A tak wezwawszy pomocy całego dworu niebieskiego i z  westchnieniem przywoławszy Ducha Świętego, za Jego natchnieniem ku chwale świętej i nierozdzielnej Trójcy, ku czci i sławie Bogurodzicy Dziewicy, dla podniesienia wiary katolickiej i dla wzrostu religii chrześcijańskiej, powagą Pana naszego Jezusa Chrystusa, świętych Apostołów Piotra i Pawła oraz Naszą oświadczamy, stanowimy i wyrokujemy, że od Boga jest objawiona, a przeto przez wszystkich wiernych mocno i stale ma być wiarą wyznawana nauka, według której Najświętsza Dziewica Maryja w pierwszej chwili swego Poczęcia za szczególniejszą łaską i przywilejem Boga Wszechmogącego, przez wzgląd na przyszłe zasługi Jezusa Chrystusa Zbawiciela rodzaju ludzkiego zachowana była wolną od wszelkiej zmazy pierworodnej winy (1). (Bł. Pius IX - bulla Ineffabilis Deus, 1854)

Pierwsze opowiadanie o stworzeniu człowieka jest chronologicznie późniejsze od drugiego. Pochodzenie tego ostatniego jest o wiele bardziej odległe. Ten dawniejszy tekst określa się jako „jahwistyczny”, ponieważ na określenie Boga posługuje się on wyrazem „Jahwe”. Trudno nie dostrzec faktu, że obraz Boga tam przedstawiony ma dość znaczne rysy antropomorficzne (między innymi czytamy tam, że „Bóg ulepił człowieka z prochu ziemi i tchnął w jego nozdrza tchnienie życia”, Rdz 2,7). W zestawieniu z tym opisem, pierwsze opowiadanie, czyli właśnie to uważane chronologicznie za późniejsze, jest dużo bardziej dojrzałe, zarówno gdy chodzi o obraz Boga, jak i w sformułowaniu istotnych prawd o człowieku. To opowiadanie pochodzi z tradycji kapłańskiej i zarazem „elohistycznej”, od wyrazu Elohim, używanego przez nie dla określenia Boga. (...) Można by mu przypisać nade wszystko charakter kosmologiczny; człowiek zostaje stworzony na ziemi i razem ze światem widzialnym. Ale jednocześnie Stwórca poleca mu czynić sobie ziemię poddaną (Rdz 1,28): jest zatem postawiony ponad światem. Chociaż człowiek jest tak ściśle związany ze światem widzialnym, opowiadanie biblijne nie mówi jednak o jego podobieństwie do pozostałych stworzeń, lecz jedynie do Boga — „Stworzył więc Bóg człowieka na swój obraz, na obraz Boży go stworzył” (Rdz 1,27). W cyklu siedmiu dni stworzenia widoczna jest wyraźna gradacja: człowiek nie zostaje stworzony według naturalnej kolejności, lecz Stwórca niejako zatrzymuje się przed powołaniem go do istnienia, jak gdyby wchodzi w siebie dla podjęcia decyzji: „Uczyńmy człowieka na Nasz obraz, podobnego Nam” (Rdz 1,26). (...)
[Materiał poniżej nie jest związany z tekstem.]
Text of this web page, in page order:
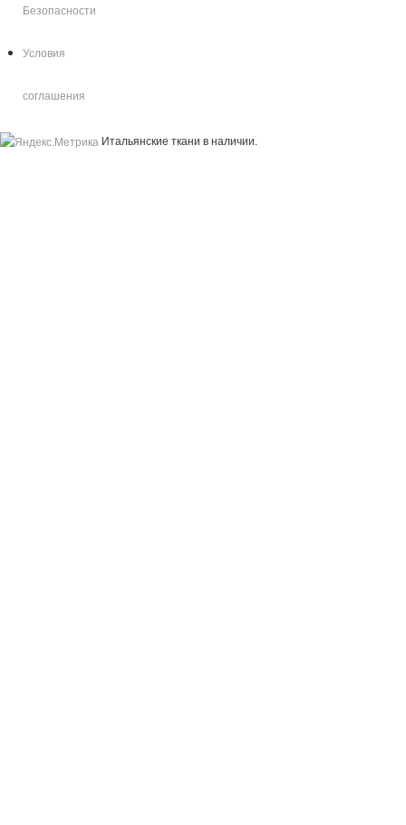
Безопасности
Условия
соглашения
Итальянские ткани в наличии.
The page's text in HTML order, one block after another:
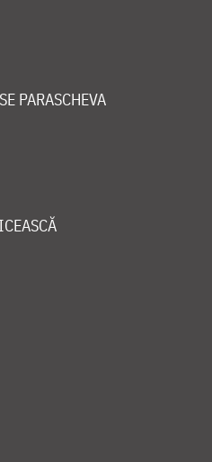
PARASCHEVA
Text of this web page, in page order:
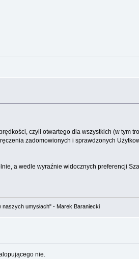
czyli otwartego dla wszystkich (w tym
zadomowionych i sprawdzonych
a wedle wyraźnie widocznych preferencji
umysłach" - Marek Baraniecki
nie.
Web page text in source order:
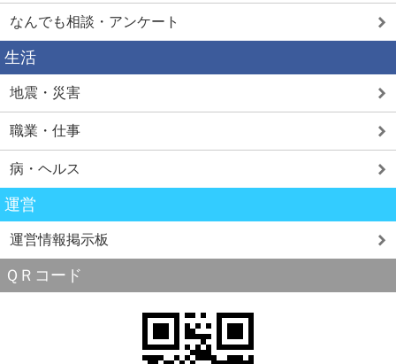
なんでも相談・アンケート
生活
地震・災害
職業・仕事
病・ヘルス
運営
運営情報掲示板
ＱＲコード
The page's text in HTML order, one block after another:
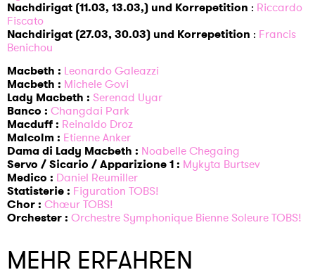
Nachdirigat (11.03, 13.03,) und Korrepetition : Riccardo
Fiscato
Nachdirigat (27.03, 30.03) und Korrepetition : Francis
Benichou
Macbeth : Leonardo Galeazzi
Macbeth : Michele Govi
Lady Macbeth : Serenad Uyar
Banco : Changdai Park
Macduff : Reinaldo Droz
Malcolm : Etienne Anker
Dama di Lady Macbeth : Noabelle Chegaing
Servo / Sicario / Apparizione 1 : Mykyta Burtsev
Medico : Daniel Reumiller
Statisterie : Figuration TOBS!
Chor : Chœur TOBS!
Orchester : Orchestre Symphonique Bienne Soleure TOBS!
MEHR ERFAHREN
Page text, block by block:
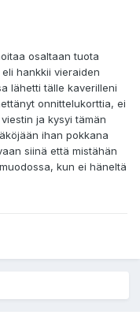
osaltaan tuota
hankkii vieraiden
lähetti tälle kaverilleni
onnittelukorttia, ei
ja kysyi tämän
ihan pokkana
siinä että mistähän
kun ei häneltä
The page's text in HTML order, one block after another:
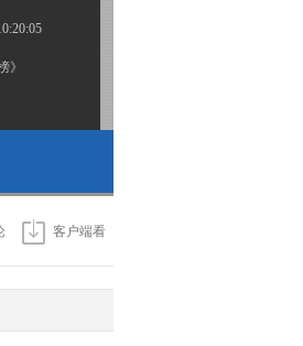
》
客户端看
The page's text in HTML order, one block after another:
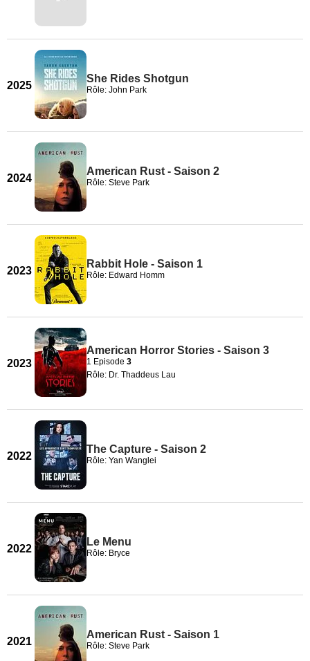
2025
She Rides Shotgun
Rôle: John Park
2024
American Rust - Saison 2
Rôle: Steve Park
2023
Rabbit Hole - Saison 1
Rôle: Edward Homm
2023
American Horror Stories - Saison 3
1 Episode 3
Rôle: Dr. Thaddeus Lau
2022
The Capture - Saison 2
Rôle: Yan Wanglei
2022
Le Menu
Rôle: Bryce
2021
American Rust - Saison 1
Rôle: Steve Park
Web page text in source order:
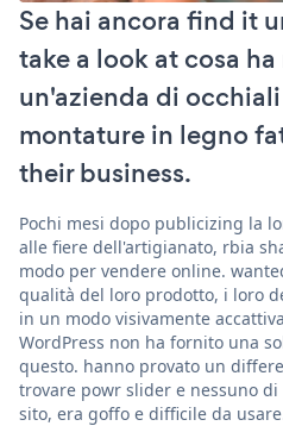
Se hai ancora find it
take a look at cosa
un'azienda di
montature in legno
their business.
Pochi mesi dopo publicizing la
alle fiere dell'artigianato, rbia
modo per vendere online.
qualità del loro prodotto, i loro
in un modo visivamente
WordPress non ha fornito una
questo. hanno provato un
trovare powr slider e nessuno
sito, era goffo e difficile da
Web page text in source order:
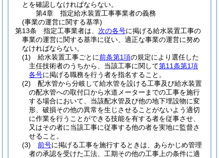
とを確認しなければならない。
第4章
指定給水装置工事事業者の義務
(事業の運営に関する基準)
第13条
指定工事業者は、 次の各号に掲げる給水装置工事の
事業の運営に関する基準に従い、適正な事業の運営に努め
なければならない。
(1)
給水装置工事ごとに前条第1項の規定により選任した
主任技術者のうちから、当該工事に関して第11条第1項
各号に掲げる職務を行う者を指名すること。
(2)
配水管から分岐して給水管を設ける工事及び給水装置
の配水管への取付口から水道メーターまでの工事を施行
する場合において、当該配水管及び他の地下埋設物に変
形、破損その他の異常を生じさせることがないよう適切
に作業を行うことができる技能を有する者を従事させ、
又はその者に当該工事に従事する他の者を実地に監督さ
せること。
(3)
前号に掲げる工事を施行するときは、あらかじめ管理
者の承認を受けた工法、工期その他の工事上の条件に適
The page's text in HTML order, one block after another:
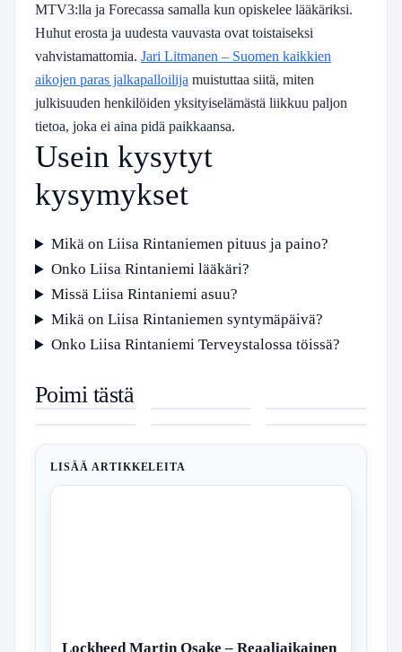
MTV3:lla ja Forecassa samalla kun opiskelee lääkäriksi.
Huhut erosta ja uudesta vauvasta ovat toistaiseksi
vahvistamattomia. Jari Litmanen – Suomen kaikkien
aikojen paras jalkapalloilija muistuttaa siitä, miten
julkisuuden henkilöiden yksityiselämästä liikkuu paljon
tietoa, joka ei aina pidä paikkaansa.
Usein kysytyt
kysymykset
Mikä on Liisa Rintaniemen pituus ja paino?
Onko Liisa Rintaniemi lääkäri?
Missä Liisa Rintaniemi asuu?
Mikä on Liisa Rintaniemen syntymäpäivä?
Onko Liisa Rintaniemi Terveystalossa töissä?
Poimi tästä
Ulkomaat –
Tuoreimmat
Netflixissä
ensioireet
Pizza Hut
Oulu –
hinnasto
indeksi –
Benz CLA –
LISÄÄ ARTIKKELEITA
Lockheed Martin Osake – Reaaliaikainen
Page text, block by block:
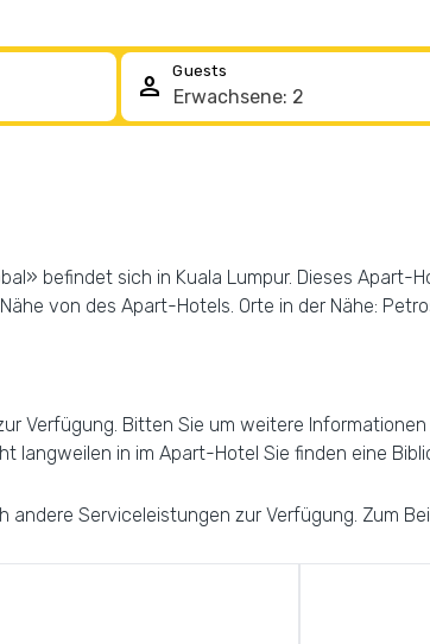
person Guests
befindet sich in Kuala Lumpur. Dieses
von des Apart-Hotels. Orte in der Nähe:
Verfügung. Bitten Sie um weitere
langweilen in im Apart-Hotel Sie finden eine
Serviceleistungen zur Verfügung. Zum

Już w świetle pierwszych zdań Biblii, człowiek nie może być ani zrozumiany, ani wytłumaczony do końca kategoriami zaczerpniętymi ze „świata”, czyli z widzialnego zespołu ciał. Mimo to również człowiek jest ciałem. Księga Rodzaju (1,27) stwierdza, że ta istotna prawda o człowieku odnosi się tak do mężczyzny, jak do kobiety: „Stworzył więc Bóg człowieka na swój obraz […], stworzył mężczyznę i niewiastę”. (…) Tę pierwszą istotę ludzką Biblia nazywa „człowiekiem” (adam), natomiast od chwili stworzenia pierwszej kobiety zaczyna go nazywać „mężczyzną”, iš, w relacji do išša („niewiasta”, ponieważ została wzięta z mężczyzny = iš). (...)
[W drugim opisie stworzenia czytamy:] „Po czym Jahwe Bóg z żebra, które wyjął z mężczyzny, zbudował niewiastę. A gdy ją przyprowadził do mężczyzny, mężczyzna powiedział: «Ta dopiero jest kością z moich kości i ciałem z mego ciała! Ta będzie się zwała niewiastą, bo ta z mężczyzny została wzięta»” (Rdz 2,22-23). „Dlatego to mężczyzna opuszcza ojca swego i matkę swoją i łączy się ze swą żoną tak ściśle, że stają się jednym ciałem” (Rdz 2,24). „Chociaż mężczyzna i jego żona byli nadzy, nie odczuwali wobec siebie wstydu” (Rdz 2,25). (...)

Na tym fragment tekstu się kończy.